* [Required work]: Every line from the start of the data through the line containing "war stuff with" should be retyped exactly; the pictures should not.

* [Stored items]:
------
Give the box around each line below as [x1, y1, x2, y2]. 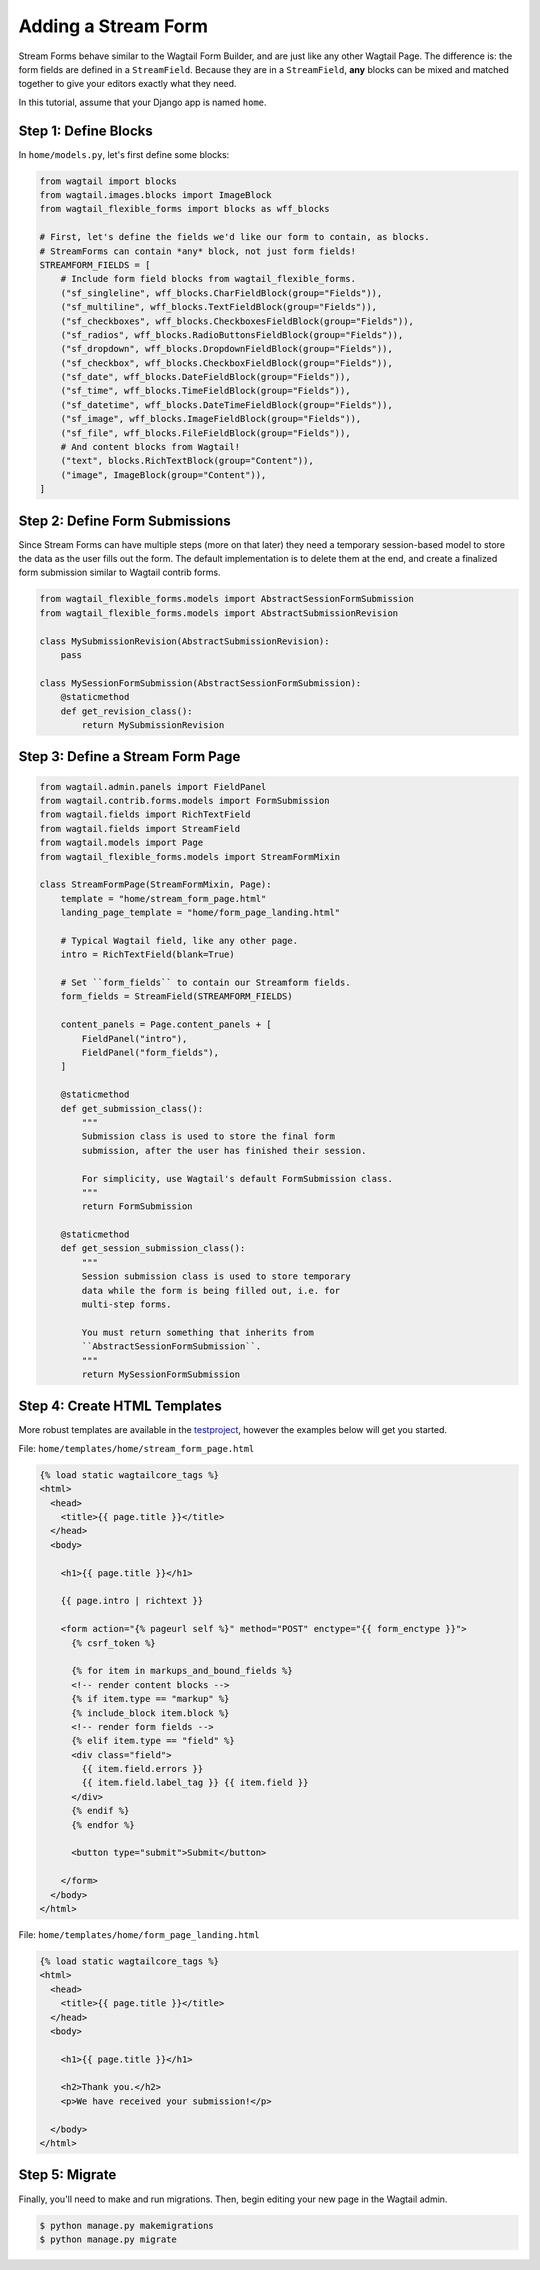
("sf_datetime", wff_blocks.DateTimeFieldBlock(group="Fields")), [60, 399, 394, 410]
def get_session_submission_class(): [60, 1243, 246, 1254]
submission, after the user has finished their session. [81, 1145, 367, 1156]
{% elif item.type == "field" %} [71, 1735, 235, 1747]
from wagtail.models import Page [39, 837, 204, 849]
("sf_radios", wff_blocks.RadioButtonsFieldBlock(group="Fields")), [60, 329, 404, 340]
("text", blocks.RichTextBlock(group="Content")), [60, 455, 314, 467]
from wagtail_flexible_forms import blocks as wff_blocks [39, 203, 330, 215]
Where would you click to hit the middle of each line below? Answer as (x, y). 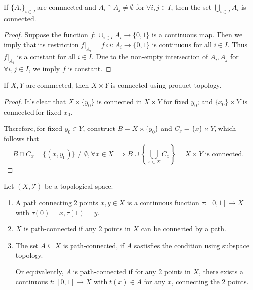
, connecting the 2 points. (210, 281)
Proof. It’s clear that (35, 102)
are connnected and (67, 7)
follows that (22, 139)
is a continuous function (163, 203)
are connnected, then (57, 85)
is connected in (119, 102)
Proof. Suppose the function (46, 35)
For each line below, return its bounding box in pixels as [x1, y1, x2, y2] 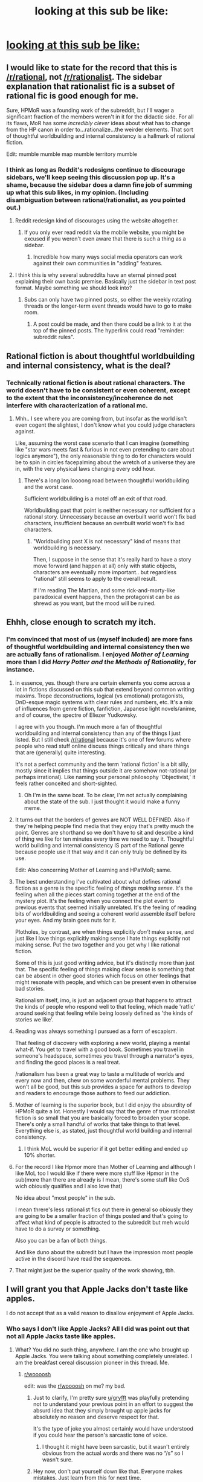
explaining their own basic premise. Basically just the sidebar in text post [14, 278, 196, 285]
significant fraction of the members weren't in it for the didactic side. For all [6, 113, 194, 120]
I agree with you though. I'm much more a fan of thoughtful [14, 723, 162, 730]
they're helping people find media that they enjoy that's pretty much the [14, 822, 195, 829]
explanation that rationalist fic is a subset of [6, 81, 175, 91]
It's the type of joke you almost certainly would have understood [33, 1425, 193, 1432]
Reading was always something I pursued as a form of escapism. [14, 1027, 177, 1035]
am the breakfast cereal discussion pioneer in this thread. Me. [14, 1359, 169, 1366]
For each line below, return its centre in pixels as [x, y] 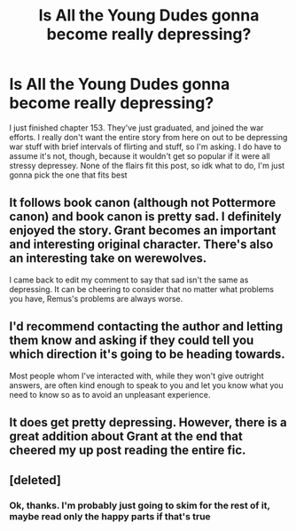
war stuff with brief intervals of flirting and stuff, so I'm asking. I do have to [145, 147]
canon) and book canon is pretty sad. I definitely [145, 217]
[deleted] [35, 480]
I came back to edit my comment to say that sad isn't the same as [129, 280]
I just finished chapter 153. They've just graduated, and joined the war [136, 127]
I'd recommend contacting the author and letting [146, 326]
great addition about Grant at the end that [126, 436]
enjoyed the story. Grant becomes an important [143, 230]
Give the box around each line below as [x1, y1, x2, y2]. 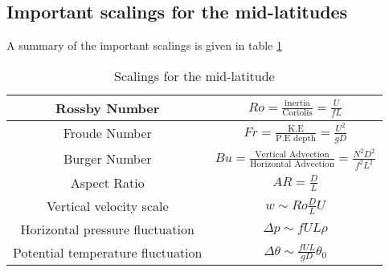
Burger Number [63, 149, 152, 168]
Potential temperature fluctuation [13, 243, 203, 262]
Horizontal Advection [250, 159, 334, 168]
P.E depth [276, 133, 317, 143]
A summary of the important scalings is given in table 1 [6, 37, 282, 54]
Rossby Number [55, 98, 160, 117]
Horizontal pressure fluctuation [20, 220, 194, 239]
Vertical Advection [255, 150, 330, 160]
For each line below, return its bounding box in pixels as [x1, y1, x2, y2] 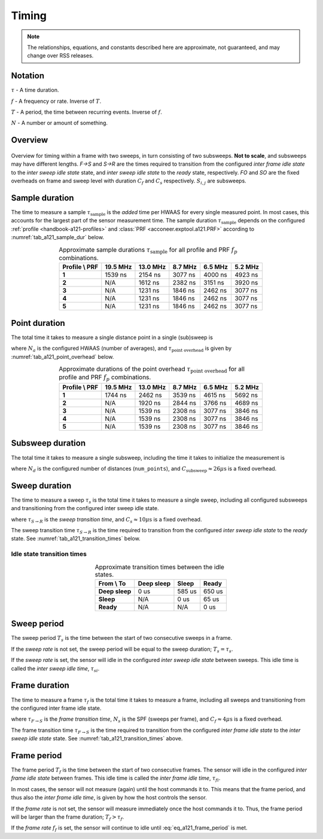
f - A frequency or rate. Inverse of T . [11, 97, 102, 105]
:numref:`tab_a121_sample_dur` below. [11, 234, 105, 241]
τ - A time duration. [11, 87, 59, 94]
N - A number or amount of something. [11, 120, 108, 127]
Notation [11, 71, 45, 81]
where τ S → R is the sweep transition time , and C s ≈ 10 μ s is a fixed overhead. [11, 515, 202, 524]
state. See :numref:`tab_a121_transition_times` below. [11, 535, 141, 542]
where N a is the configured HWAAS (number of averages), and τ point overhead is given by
------
* [Answer space]:
Give the box around each line below as [x1, y1, x2, y2]. 
("sf_datetime", wff_blocks.DateTimeFieldBlock(group="Fields")), [60, 399, 394, 410]
def get_session_submission_class(): [60, 1243, 246, 1254]
submission, after the user has finished their session. [81, 1145, 367, 1156]
{% elif item.type == "field" %} [71, 1735, 235, 1747]
from wagtail.models import Page [39, 837, 204, 849]
("sf_radios", wff_blocks.RadioButtonsFieldBlock(group="Fields")), [60, 329, 404, 340]
("text", blocks.RichTextBlock(group="Content")), [60, 455, 314, 467]
from wagtail_flexible_forms import blocks as wff_blocks [39, 203, 330, 215]
Where would you click to hit the middle of each line below? Answer as (x, y). 
, connecting the 2 points. (210, 281)
Proof. It’s clear that (35, 102)
are connnected and (67, 7)
follows that (22, 139)
is a continuous function (163, 203)
are connnected, then (57, 85)
is connected in (119, 102)
Proof. Suppose the function (46, 35)
For each line below, return its bounding box in pixels as [x1, y1, x2, y2] 
explaining their own basic premise. Basically just the sidebar in text post [14, 278, 196, 285]
significant fraction of the members weren't in it for the didactic side. For all [6, 113, 194, 120]
I agree with you though. I'm much more a fan of thoughtful [14, 723, 162, 730]
they're helping people find media that they enjoy that's pretty much the [14, 822, 195, 829]
explanation that rationalist fic is a subset of [6, 81, 175, 91]
It's the type of joke you almost certainly would have understood [33, 1425, 193, 1432]
Reading was always something I pursued as a form of escapism. [14, 1027, 177, 1035]
am the breakfast cereal discussion pioneer in this thread. Me. [14, 1359, 169, 1366]
For each line below, return its centre in pixels as [x, y] 
war stuff with brief intervals of flirting and stuff, so I'm asking. I do have to [145, 147]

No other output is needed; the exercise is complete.